** Work order **
Count the lines below that include "window". Only the number should be given.

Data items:

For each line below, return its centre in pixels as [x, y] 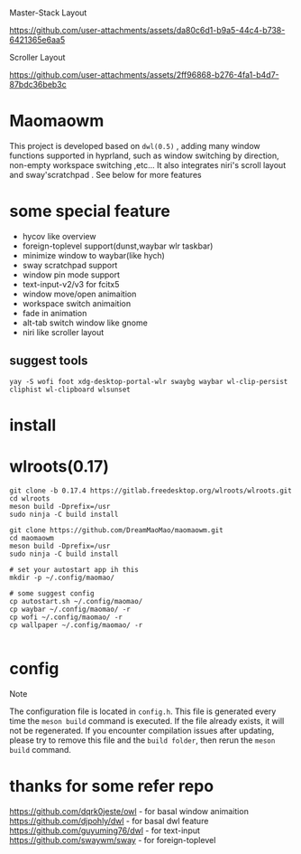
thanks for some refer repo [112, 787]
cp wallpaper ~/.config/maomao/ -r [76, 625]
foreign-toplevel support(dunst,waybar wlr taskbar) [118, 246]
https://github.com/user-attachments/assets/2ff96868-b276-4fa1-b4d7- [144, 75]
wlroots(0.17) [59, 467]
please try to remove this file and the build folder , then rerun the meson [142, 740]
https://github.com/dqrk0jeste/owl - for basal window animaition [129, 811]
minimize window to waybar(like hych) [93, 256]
==
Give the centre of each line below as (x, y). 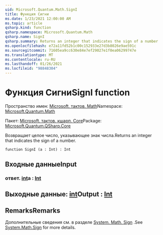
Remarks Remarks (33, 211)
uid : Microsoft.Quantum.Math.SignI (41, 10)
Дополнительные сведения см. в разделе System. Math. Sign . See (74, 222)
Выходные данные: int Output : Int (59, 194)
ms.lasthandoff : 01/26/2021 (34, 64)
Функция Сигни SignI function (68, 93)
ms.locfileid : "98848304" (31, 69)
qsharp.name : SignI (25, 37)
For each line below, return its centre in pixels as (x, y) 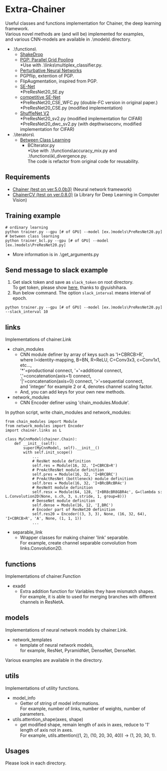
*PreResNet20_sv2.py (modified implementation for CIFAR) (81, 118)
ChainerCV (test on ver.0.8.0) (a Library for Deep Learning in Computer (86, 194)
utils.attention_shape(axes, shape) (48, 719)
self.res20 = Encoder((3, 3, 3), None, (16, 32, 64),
...
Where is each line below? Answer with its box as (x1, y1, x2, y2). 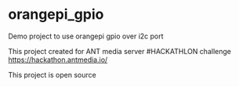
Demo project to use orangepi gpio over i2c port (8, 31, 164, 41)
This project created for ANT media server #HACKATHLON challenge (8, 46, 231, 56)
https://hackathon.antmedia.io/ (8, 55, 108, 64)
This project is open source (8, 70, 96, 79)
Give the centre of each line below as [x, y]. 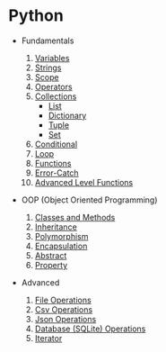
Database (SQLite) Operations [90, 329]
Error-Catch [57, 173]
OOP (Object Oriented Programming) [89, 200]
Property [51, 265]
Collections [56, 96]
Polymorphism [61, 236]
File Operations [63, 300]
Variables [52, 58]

** Finished task **
2